About this task: Exactly reproduce the line containing "Compatibility: Matches Equipe" together with every line after it, through the end of the entries, and give nothing more.

Records supplied:

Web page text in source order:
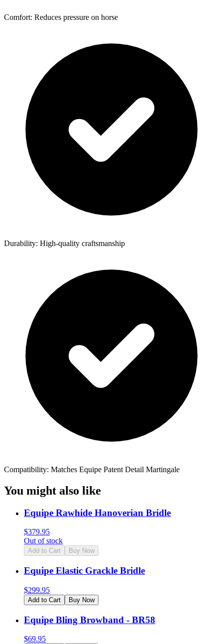
Comfort: Reduces pressure on horse
Durability: High-quality craftsmanship
Compatibility: Matches Equipe Patent Detail Martingale
You might also like
Equipe Rawhide Hanoverian Bridle
$379.95
Out of stock
Add to Cart Buy Now
Equipe Elastic Grackle Bridle
$299.95
Add to Cart Buy Now
Equipe Bling Browband - BR58
$69.95

Answer box:
Compatibility: Matches Equipe Patent Detail Martingale
You might also like
Equipe Rawhide Hanoverian Bridle
$379.95
Out of stock
Add to Cart Buy Now
Equipe Elastic Grackle Bridle
$299.95
Add to Cart Buy Now
Equipe Bling Browband - BR58
$69.95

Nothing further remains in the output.